# Spring Break



## SemperFi2048 (Feb 13, 2017)

Where would be some places I could go for Spring Break on East Coast or less than a 20 hour drive from Virginia? Any recommendations, spring break is from April 8-14.


----------



## Fielding (Feb 15, 2015)

Dont fool yourself. A 20 hour drive costs a lot of money. Get on an airplane and fly to SLC. Shop now because you don't have much time. SLC Park City-Canyons is the easiest fly in/out ski destination I know of. I fly there direct from BWI then I uber for like $35 to the mountain. If it's just you then there's at least one cheap hostel in Park City where you can get a bunk. Air BnB might also have cheap digs. shit man a 20 hour drive in both directions would cost a grand or more in gas and wear tear even in a Prius.


----------



## poutanen (Dec 22, 2011)

Assuming an average speed of 60 mph, and an average fuel cost of about $0.15/mile (maybe 20 if you're driving a pickup?), then a 40 hour round trip would cost about $360 in fuel. Add in wear and tear, food along the way, sleeping along the way, etc. and you're probably at $750-$1000 to drive.

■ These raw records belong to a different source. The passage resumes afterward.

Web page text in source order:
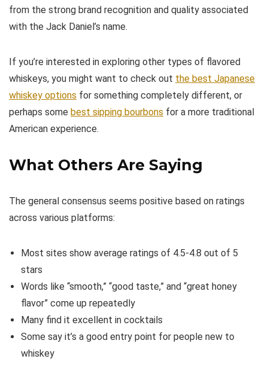
from the strong brand recognition and quality associated
with the Jack Daniel’s name.
If you’re interested in exploring other types of flavored
whiskeys, you might want to check out the best Japanese
whiskey options for something completely different, or
perhaps some best sipping bourbons for a more traditional
American experience.
What Others Are Saying
The general consensus seems positive based on ratings
across various platforms:
Most sites show average ratings of 4.5-4.8 out of 5
stars
Words like “smooth,” “good taste,” and “great honey
flavor” come up repeatedly
Many find it excellent in cocktails
Some say it’s a good entry point for people new to
whiskey
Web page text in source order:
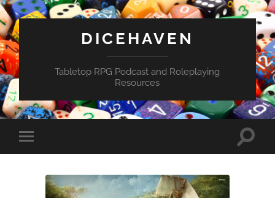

If you're doing it on the cheap, with multiple people, driving is still the way to go. You can drive right through, and bring cheap food/trail mix/water to consume on the drive.

Jay Peak VT is about a 12-13 hr drive from the Virginia, so would be substantially cheaper in fuel, and could be done in a day. Unless airfare is SUPER cheap in the states (I've heard it's much cheaper than us crazy Canucks pay), and you're travelling alone, you're still likely better off driving.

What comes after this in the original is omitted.